Related to our consideration we can think a new method in heart disease staging strategy. New tests that can make possible to stress cardiac metabolism in normal, low and high working conditions or in para-phisio-pathological conditions but in local place (heart situation and not in plasma in example). We think that this new methods can be useful in much heart disease and condition to prevent some events. (Heart attacks, ischemic disease, artmia, heart failure, transplants, sports and so on). Every biomedical discipline has specific diagnostic discipline, but it can be useful to translate the various diagnostic system strategies from a discipline to other: this make possible to observe a phenomenon with a different point of view.

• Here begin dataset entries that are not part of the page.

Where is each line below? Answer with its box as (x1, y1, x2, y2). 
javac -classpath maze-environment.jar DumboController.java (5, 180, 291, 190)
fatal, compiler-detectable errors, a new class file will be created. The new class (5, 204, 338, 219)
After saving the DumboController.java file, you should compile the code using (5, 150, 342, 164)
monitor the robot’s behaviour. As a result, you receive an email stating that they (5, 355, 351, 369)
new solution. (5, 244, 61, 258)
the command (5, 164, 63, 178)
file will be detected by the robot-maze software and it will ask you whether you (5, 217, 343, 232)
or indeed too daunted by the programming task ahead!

In the young common the most common causes of SCD IS arithmia mostly in apparently normal heart [3]. The difference in incidence SCD - atherosclerotic related between young patient and non young that we have seen is a fundamental objective data. The same also the relationships within sudden vigorous exertion untrained subjects (also in young) seem to show an inadequate methabolic response that must be adeguatelly investigate.

AS we have see in the citated references sudden death must be deeply studied in order to better clarify the pathologic cause [1- 3] especially in young people. To prevent this kind of disease we think can be useful introduce new diagnostic strategy to verify in stressing conditions the local methabolic heart performance. This new methods can be the right instrument to produce helpful drug design strategies: a correct etiology and pathology information make possible to modulate better this kind of pathology.

This paper has not any diagnostic or therapy intent only to produce research hipotesys under strictly ethical principle in use.

1. Buxton AE (2017) Sudden death in ischemic heart disease. Int J Cardiol 237: 64-66.
2. Shen L, Jhund PS, Petrie MC, Claggett BL, Barlera S, et al. (2017) Declining Risk of Sudden Death in Heart Failure. N Engl J Med 377: 41-51.
3. Katritsis DG, Gersh BJ, John Camm A (2016) A Clinical Perspective on Sudden Cardiac Death. Arrhythm Electrophysiol Rev 5(3): 177-182.